— WORK TO BE COMPLETED —
Only one stretch of the data should be retyped: the lines from the line containing "To benchmark the" through the line containing "is more general". Keep pictures out of it.

Start of Block

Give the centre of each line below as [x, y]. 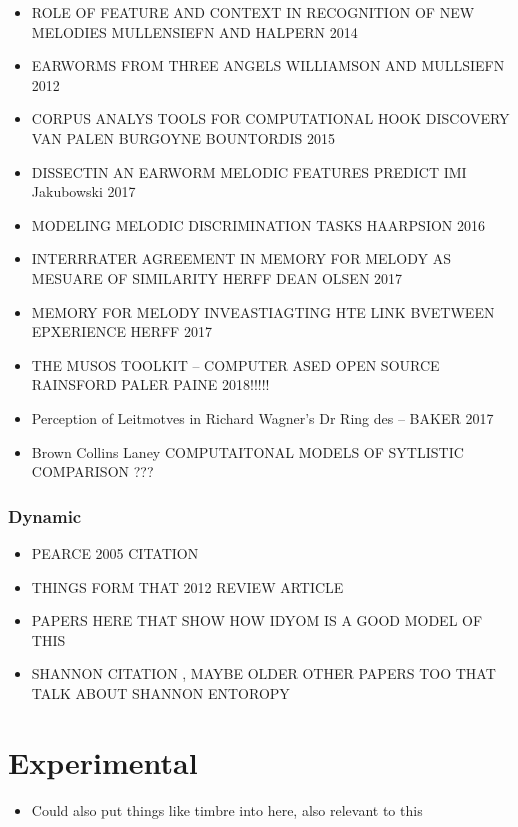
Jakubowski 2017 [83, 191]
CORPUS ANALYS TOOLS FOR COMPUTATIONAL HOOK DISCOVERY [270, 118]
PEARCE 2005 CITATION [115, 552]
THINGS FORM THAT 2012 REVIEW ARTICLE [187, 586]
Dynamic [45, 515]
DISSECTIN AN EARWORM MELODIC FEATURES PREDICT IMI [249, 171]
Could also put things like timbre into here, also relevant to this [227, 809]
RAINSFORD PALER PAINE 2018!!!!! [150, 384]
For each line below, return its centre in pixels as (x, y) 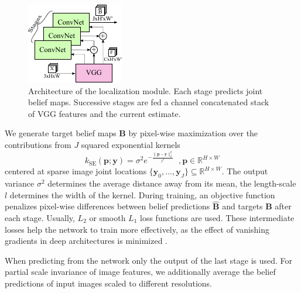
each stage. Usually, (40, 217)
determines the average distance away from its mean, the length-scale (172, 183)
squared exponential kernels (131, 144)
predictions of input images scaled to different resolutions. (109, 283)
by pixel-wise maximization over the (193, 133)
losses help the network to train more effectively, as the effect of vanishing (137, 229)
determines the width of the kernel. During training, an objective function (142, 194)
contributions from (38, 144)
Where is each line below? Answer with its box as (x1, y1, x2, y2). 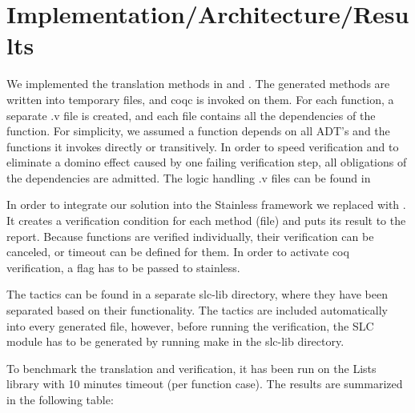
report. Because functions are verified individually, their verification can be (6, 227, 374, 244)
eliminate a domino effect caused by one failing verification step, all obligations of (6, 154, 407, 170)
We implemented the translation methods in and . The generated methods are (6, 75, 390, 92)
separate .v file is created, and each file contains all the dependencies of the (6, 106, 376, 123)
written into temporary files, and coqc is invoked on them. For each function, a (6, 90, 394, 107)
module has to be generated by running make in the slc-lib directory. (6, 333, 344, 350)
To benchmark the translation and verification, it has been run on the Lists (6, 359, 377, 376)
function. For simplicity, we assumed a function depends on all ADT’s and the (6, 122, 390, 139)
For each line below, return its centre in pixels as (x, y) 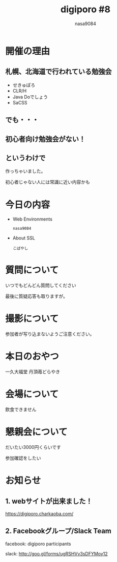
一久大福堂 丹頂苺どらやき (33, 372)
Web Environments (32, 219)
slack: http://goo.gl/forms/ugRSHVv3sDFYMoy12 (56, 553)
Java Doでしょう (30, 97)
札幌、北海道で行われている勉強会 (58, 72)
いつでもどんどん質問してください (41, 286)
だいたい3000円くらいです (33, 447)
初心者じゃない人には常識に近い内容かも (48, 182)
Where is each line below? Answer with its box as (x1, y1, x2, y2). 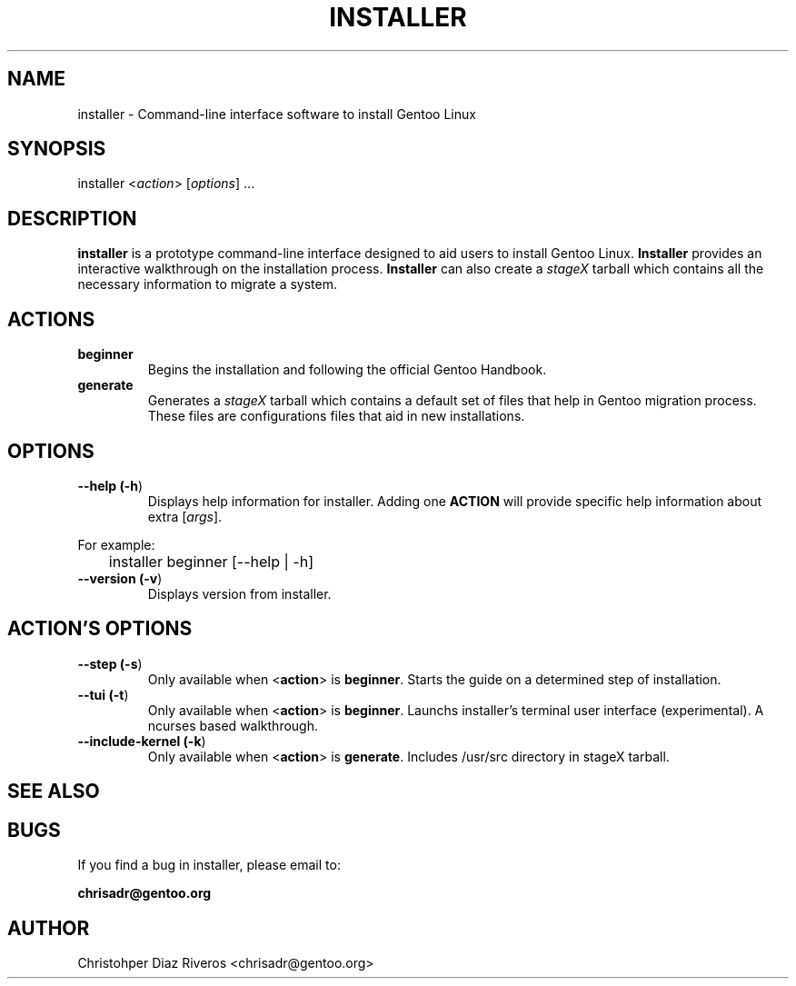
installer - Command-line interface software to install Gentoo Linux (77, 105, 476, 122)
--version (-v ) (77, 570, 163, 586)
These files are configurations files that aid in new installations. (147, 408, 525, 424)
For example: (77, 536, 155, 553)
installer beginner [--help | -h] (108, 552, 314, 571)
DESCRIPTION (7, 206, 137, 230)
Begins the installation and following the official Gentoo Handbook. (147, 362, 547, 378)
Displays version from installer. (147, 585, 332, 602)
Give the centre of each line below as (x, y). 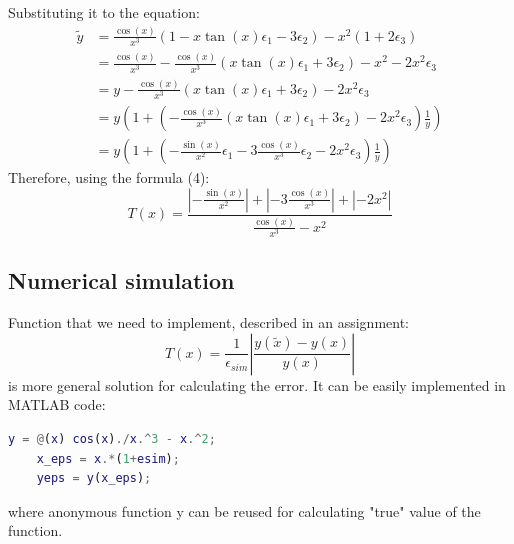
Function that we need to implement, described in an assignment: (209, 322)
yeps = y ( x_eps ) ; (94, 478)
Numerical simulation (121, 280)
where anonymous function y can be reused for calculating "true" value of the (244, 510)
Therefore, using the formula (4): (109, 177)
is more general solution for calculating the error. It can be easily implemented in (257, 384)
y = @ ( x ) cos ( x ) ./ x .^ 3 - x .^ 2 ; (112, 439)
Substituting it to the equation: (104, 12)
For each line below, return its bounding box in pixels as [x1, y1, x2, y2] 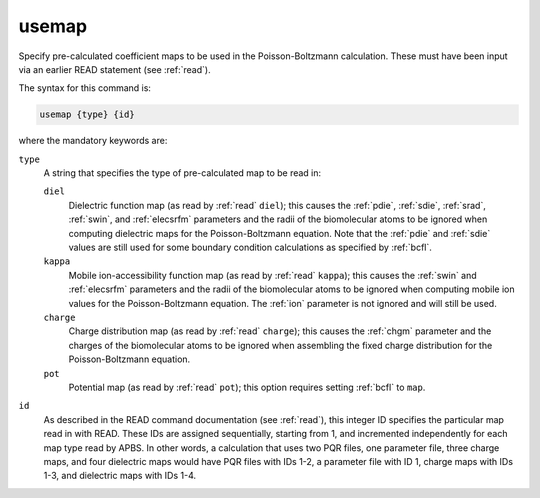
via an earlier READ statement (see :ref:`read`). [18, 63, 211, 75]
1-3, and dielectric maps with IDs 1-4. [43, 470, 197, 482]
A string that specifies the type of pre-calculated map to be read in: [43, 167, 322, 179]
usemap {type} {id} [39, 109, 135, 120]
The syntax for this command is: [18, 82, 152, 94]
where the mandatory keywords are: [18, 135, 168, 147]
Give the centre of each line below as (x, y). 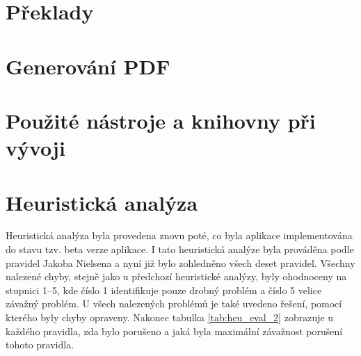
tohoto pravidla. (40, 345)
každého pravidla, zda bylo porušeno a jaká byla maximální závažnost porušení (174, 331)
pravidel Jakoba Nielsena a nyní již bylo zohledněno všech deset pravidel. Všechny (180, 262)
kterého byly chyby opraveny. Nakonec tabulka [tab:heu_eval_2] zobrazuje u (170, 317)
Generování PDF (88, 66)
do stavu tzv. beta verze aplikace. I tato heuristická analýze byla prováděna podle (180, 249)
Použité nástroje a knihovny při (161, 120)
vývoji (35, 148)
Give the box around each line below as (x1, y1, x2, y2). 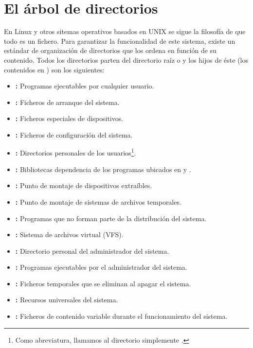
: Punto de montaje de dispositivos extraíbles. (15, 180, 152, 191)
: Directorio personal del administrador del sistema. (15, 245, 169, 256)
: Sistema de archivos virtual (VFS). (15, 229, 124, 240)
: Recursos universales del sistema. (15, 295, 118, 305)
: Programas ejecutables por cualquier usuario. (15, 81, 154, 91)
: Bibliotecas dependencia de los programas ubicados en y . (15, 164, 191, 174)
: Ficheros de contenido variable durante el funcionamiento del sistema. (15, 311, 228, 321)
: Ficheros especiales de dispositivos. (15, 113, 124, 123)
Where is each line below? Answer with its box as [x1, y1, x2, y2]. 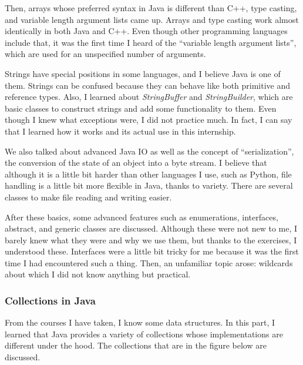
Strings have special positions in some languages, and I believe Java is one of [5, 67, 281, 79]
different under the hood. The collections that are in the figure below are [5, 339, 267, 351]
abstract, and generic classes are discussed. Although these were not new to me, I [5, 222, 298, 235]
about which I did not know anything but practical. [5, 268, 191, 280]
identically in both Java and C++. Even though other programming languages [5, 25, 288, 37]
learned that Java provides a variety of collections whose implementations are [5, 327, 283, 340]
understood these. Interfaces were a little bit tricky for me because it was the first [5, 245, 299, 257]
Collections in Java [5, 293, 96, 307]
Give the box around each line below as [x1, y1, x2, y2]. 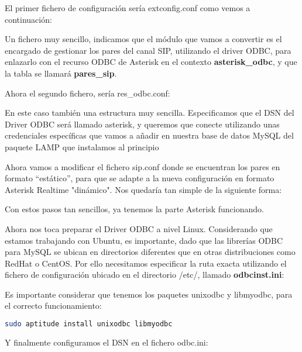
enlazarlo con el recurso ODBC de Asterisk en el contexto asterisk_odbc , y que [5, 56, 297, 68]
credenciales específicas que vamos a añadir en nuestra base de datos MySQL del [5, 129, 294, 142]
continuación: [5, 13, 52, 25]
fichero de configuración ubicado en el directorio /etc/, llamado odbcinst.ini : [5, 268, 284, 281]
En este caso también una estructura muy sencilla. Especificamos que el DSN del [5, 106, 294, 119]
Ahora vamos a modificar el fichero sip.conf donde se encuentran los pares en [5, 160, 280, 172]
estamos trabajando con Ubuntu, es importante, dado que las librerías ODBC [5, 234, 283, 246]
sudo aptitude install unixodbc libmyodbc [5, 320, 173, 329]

End of Block

— EXERCISE ANSWER —
To benchmark the translation and verification, it has been run on the Lists (6, 359, 377, 376)
function. For simplicity, we assumed a function depends on all ADT’s and the (6, 122, 390, 139)
For each line below, return its centre in pixels as (x, y) 
一久大福堂 丹頂苺どらやき (33, 372)
Web Environments (32, 219)
slack: http://goo.gl/forms/ugRSHVv3sDFYMoy12 (56, 553)
Java Doでしょう (30, 97)
札幌、北海道で行われている勉強会 (58, 72)
いつでもどんどん質問してください (41, 286)
だいたい3000円くらいです (33, 447)
初心者じゃない人には常識に近い内容かも (48, 182)
Where is each line below? Answer with its box as (x1, y1, x2, y2). 
installer - Command-line interface software to install Gentoo Linux (77, 105, 476, 122)
--version (-v ) (77, 570, 163, 586)
These files are configurations files that aid in new installations. (147, 408, 525, 424)
For example: (77, 536, 155, 553)
installer beginner [--help | -h] (108, 552, 314, 571)
DESCRIPTION (7, 206, 137, 230)
Begins the installation and following the official Gentoo Handbook. (147, 362, 547, 378)
Displays version from installer. (147, 585, 332, 602)
Give the centre of each line below as (x, y). 
Function that we need to implement, described in an assignment: (209, 322)
yeps = y ( x_eps ) ; (94, 478)
Numerical simulation (121, 280)
where anonymous function y can be reused for calculating "true" value of the (244, 510)
Therefore, using the formula (4): (109, 177)
is more general solution for calculating the error. It can be easily implemented in (257, 384)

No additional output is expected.